Та выглянула из калитки:

— Что, один не перекричишь, подмога нужна? — Да увидела распластанную в грязной луже мать, тоже ото­ропела: — Господи, не померла ли она?

 Дуня померла. Ее перенесли в избу, а ребятишек, в том числе Ваську, спровадили к соседям. Бабку внуки увидели лишь на другой день уже в гробу, — обмытую, во все новое обряженную, в последний путь собранную. Младшие вну ки таращились, не узнавая в смирной, безмолвной старухе свою беспокойную бабку. Ваське тоже не верилось, что эта благообразная пожилая женщина со спокойно закрытыми глазами, с безработно сложенными на груди руками есть ее бабка Дуня, и что она уже никогда не встанет, не закри­чит. Разве так бывает: вчера мыла пол, ругалась, а сегодня ее закопают в землю, и — словно она на свете не жила?

За компанию со всеми плакала, но происходящее вос­принималось, как через экран телевизора — отодвинуто. Про младших детей Анна сказала: рано еще им сердце надрывать. Их на кладбище не взяли, и Ваське было при­казано с ними дома остаться. На поминках всех детей усадили в сторонке, за другой стол. А в печально-хмель­ном застолье взрослых слышались охи и вздохи, хвалили бабку Дуню соседи и взвывала Анна:

— Маменька родимая, да на кого же ты меня вспокинула, ведь я жила за твоей спиной, как за каменной стеной!

Михаил отправлял в себя рюмку за рюмкой, удивленно восклицал:

  • Гли-те, не пьянею! Да разве зальешь вином такое горе? Ведь, бывало, услышу это «Емеля-пустомеля», так душа обмякнет, — будто мать родная пожурила!
  • Легкой смертью померла, — завидовали соседи. — Сама не намучилась, вас, родственников, не намучила, —так помирают праведники!

Оказалось, столько всякого хорошего было в бабке Дуне!
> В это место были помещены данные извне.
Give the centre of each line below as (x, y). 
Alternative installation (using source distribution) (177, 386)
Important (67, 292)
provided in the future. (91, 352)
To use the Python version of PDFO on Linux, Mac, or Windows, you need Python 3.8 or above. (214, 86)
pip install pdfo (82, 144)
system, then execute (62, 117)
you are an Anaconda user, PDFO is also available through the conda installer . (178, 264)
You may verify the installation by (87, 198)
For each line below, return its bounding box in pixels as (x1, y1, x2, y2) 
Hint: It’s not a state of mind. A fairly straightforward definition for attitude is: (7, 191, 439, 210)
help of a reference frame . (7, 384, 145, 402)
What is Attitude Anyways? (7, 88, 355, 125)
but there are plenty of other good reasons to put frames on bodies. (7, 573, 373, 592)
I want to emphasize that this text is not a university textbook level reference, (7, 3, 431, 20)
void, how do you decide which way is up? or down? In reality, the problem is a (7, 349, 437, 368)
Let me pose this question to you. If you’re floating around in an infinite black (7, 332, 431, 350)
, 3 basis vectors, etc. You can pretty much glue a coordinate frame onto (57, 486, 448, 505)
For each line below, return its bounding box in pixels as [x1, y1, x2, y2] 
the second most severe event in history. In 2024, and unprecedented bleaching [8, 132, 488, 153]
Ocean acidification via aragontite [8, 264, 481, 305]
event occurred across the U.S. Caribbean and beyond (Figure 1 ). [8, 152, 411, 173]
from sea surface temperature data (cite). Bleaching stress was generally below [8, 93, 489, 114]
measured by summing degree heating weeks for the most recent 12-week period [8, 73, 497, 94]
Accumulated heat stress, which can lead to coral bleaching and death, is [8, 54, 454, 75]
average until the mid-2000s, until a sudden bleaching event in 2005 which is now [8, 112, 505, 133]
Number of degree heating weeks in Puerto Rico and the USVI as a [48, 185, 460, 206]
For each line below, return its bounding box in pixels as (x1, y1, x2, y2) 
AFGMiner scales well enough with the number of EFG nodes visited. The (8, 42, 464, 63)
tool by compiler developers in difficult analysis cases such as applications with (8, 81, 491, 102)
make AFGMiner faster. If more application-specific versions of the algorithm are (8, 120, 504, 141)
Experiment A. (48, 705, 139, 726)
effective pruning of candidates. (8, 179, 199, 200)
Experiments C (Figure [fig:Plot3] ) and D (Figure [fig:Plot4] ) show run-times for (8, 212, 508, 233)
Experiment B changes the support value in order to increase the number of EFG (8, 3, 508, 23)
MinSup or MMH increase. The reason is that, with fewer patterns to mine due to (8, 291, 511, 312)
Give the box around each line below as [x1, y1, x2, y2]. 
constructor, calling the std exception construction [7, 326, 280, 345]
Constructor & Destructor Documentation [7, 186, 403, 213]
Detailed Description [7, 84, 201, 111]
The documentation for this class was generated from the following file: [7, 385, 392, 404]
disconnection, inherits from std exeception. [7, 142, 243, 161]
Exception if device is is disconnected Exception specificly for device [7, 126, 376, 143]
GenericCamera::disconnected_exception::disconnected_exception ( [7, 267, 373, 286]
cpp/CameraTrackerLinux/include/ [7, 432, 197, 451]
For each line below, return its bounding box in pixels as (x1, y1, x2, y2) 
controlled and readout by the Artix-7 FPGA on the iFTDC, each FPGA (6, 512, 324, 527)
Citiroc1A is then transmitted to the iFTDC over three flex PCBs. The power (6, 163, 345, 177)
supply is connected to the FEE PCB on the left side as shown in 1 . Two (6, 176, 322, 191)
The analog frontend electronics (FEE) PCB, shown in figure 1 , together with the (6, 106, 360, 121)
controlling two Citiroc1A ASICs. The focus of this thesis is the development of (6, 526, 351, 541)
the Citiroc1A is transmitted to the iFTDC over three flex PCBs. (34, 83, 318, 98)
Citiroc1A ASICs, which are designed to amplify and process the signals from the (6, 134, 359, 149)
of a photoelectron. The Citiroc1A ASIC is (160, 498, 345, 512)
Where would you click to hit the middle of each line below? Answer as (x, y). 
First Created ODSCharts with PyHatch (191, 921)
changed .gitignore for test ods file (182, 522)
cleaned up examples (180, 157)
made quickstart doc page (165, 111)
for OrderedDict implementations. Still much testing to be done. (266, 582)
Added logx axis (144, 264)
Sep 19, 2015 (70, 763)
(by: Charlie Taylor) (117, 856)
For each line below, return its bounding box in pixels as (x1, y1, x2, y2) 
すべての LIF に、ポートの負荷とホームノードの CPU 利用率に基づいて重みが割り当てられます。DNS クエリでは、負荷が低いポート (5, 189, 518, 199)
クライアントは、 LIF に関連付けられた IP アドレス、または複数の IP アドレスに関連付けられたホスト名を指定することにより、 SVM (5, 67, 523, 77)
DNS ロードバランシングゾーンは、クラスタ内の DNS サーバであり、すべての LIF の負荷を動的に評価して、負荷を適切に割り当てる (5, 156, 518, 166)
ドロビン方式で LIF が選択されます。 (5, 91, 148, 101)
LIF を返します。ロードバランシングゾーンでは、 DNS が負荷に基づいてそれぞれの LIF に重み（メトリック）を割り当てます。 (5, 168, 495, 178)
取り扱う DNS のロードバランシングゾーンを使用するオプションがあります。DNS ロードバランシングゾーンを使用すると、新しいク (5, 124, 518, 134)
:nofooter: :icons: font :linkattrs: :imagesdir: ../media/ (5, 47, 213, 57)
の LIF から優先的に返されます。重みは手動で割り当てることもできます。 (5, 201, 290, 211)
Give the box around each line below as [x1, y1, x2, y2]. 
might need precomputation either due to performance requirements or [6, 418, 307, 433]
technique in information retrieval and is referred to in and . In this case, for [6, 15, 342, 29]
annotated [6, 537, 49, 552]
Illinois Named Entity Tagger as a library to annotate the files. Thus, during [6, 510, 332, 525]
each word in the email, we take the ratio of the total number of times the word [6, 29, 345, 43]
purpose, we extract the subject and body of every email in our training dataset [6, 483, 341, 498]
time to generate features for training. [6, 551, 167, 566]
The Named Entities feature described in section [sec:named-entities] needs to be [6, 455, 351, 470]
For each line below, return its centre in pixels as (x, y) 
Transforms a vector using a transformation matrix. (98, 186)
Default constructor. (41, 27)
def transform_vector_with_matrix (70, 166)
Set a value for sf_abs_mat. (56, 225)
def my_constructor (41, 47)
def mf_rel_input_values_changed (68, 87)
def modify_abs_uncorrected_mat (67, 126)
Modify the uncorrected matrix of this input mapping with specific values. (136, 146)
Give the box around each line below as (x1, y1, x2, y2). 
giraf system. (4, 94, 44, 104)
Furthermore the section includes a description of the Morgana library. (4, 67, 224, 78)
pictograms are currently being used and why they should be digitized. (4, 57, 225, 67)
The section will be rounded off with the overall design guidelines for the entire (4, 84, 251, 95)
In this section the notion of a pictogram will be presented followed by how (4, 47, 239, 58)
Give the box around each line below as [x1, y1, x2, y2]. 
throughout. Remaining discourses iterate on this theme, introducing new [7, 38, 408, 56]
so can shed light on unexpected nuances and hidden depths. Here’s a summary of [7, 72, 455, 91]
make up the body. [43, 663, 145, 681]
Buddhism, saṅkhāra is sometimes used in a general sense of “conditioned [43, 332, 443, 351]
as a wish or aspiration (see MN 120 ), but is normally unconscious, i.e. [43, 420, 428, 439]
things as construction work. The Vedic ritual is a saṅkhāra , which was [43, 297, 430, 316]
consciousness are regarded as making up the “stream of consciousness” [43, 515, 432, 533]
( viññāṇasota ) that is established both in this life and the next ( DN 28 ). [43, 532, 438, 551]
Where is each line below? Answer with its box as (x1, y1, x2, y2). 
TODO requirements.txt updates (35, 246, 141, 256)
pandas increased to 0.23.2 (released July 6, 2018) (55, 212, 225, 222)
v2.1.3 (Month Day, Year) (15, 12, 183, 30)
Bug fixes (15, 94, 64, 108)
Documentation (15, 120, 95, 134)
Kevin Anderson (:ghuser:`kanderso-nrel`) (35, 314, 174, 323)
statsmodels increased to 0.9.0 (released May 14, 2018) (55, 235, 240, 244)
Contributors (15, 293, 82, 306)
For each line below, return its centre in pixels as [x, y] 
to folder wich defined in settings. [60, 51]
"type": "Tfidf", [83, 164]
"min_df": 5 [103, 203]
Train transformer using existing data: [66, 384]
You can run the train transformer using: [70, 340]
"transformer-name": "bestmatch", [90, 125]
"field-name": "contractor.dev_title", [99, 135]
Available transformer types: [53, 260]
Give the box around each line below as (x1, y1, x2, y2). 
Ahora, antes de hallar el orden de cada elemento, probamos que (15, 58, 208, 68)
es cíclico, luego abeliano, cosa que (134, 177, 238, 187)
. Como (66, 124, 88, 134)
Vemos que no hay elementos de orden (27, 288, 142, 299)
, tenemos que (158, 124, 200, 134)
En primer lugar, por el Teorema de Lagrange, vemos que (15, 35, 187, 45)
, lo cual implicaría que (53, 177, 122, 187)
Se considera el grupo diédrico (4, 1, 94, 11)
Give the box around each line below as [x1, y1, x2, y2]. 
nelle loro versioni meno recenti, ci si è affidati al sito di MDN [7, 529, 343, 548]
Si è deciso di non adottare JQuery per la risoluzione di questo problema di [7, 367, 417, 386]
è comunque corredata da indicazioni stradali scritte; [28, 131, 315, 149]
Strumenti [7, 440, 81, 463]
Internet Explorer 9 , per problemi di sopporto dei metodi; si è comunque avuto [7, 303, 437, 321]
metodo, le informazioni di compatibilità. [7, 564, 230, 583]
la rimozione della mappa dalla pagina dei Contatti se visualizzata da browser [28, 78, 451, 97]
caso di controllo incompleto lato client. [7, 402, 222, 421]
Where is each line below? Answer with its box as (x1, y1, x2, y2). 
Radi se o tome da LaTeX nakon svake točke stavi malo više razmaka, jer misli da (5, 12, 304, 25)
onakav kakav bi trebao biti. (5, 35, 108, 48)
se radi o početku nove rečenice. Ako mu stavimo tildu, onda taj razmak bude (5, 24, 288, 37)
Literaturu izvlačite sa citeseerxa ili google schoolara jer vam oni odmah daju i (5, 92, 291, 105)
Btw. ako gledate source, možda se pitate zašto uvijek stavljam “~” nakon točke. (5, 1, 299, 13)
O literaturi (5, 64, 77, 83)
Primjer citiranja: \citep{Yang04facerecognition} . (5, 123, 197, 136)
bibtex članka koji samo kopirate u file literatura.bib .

Но отчего же не говорили ей этого, когда живой была?

Глядела Васька на убивающуюся родню, на сочувствую­щих соседей, и речи, плачи их казались придуманной игрой. Участвовать в этой игре не хотелось.

Встала Васька из-за стола, ушла в кухню. Здесь на баб­киной кровати лежала ее сносу не имеющая одежонка: кофта, юбка… Васька повязала голову когда-то бывшей розовой косынкой, повязала под мышки бабкин фартук. Анна заглянула на кухню, изумилась:

  • Васька, ты чего ради так прибарахлилась?
  • Василиса я! — сказала дочь.

Взяла ведро и отправилась в стайку доить корову.